[Given entries]
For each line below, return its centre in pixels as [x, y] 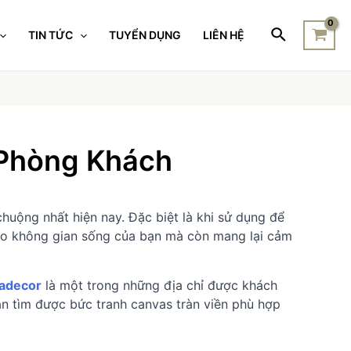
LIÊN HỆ [224, 35]
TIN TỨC [51, 35]
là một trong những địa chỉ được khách [159, 285]
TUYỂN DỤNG [145, 35]
[/Given entries]
Task description: Retype each line of the records exactly as it reads; no pictures belong in the copy.

Finished exercise:
For each line below, return its centre in pixels as [x, y] 
LIÊN HỆ [224, 35]
TIN TỨC [51, 35]
là một trong những địa chỉ được khách [159, 285]
TUYỂN DỤNG [145, 35]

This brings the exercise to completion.